You just got hurt at work. Your injuries were severe and you will be missing work for quite a while. You believe that it was your employer’s fault and you think they should be held accountable for your injuries. You have been told by friends and family, however, that there is nothing you can do other than receive your workers’ compensation benefits. You want to know if this is truly the case. It depends on the situation.
Workers’ compensation in South Carolina is an insurance plan in which all employers with over four employees must participate. Specifically, your employer pays premiums to ensure that you are protected, and, as such, your right to sue your employer is taken away from you. This is known as an exclusive remedy and, in most cases, there are no other avenues you can pursue. There are exceptions to this rule, though.
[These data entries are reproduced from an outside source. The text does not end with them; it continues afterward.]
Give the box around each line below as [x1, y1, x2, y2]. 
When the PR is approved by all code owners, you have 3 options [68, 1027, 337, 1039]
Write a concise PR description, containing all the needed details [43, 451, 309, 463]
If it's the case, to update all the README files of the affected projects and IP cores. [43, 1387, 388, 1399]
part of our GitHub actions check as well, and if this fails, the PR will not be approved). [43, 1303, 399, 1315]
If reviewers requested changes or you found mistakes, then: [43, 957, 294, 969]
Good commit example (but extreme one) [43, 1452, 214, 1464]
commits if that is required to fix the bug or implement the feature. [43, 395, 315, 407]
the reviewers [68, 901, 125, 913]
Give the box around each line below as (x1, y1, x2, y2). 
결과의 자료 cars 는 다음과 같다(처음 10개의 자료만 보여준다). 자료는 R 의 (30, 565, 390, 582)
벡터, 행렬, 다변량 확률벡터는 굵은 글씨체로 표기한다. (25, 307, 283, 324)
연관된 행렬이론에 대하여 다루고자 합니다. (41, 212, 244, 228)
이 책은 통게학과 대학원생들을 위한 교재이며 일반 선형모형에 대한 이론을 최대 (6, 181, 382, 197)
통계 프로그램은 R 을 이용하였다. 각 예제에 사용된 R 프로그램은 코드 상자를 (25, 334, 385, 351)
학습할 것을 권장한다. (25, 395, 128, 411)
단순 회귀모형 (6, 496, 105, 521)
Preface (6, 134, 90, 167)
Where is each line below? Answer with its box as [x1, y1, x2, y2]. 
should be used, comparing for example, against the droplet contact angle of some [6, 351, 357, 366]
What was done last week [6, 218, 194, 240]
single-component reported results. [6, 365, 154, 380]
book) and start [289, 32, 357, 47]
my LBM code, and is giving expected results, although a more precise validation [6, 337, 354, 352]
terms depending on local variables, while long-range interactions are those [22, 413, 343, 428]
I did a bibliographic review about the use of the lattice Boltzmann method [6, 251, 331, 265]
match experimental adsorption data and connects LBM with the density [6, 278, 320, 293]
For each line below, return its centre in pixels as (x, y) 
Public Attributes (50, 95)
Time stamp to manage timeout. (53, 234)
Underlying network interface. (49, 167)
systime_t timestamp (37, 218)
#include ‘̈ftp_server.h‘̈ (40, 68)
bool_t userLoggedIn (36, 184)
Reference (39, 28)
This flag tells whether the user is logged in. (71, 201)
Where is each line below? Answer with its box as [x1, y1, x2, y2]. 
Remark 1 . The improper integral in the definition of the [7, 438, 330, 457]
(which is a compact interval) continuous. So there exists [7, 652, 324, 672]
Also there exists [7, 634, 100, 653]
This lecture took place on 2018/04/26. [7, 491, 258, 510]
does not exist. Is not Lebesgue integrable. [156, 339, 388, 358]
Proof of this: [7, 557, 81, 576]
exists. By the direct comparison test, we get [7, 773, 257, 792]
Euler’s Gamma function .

You may be able to sue your employer if they intended to injure you. Please note that this is not the same as being willfully or even grossly indifferent to your safety. Your employer actually has to intend the consequences of you being hurt. This scenario is not very common, for obvious reasons.
Suppose you were hurt at work while using a cardboard baler. If the baler was designed with a flaw in its safety override system and you were injured, you might have a potential products liability suit. While it would not be filed against your employer, the manufacturer of the baler system might be able to be held liable for designing a product that was dangerous when used for its intended purpose.
In today’s business world, third parties are often on an employer’s premises, whether they are contracted maintenance workers, vendors or other service providers. If you are injured as a result of their actions, you may have the ability to sue them for the personal injury. An example of this would be if a crew was at your employer’s place of business to repair the ceiling and dropped a tool from a height and you were struck, thereby sustaining injuries. Since the third party is not an employee and is a contractor, you might be able to sue them for negligence.
Today’s business environment often requires employees to travel to other business premises. If you are injured by the conduct of someone else while away from your place of employment, you are often able to sue the third party. An example of this would be if you were driving to an off-site client and were involved in an automobile accident. Chances are that you would be able to sue the other driver if they were negligent in their conduct for your personal injuries.
Workers’ compensation laws were put into place to allow injured employees to recover for their injuries without having to sue their employers, while at the same time protecting employers from being sued. This does not mean, though, that there are not some instances where other parties can be held responsible. If you have been injured on the job in South Carolina, you need experienced representation to ensure that your rights are protected. Each case is determined by its facts and there may be other avenues available for you to recover for your injuries. Give attorney Dan Pruitt a call at (866) 791-8300 today to set up your free consultation today and put him to work getting you the results you deserve.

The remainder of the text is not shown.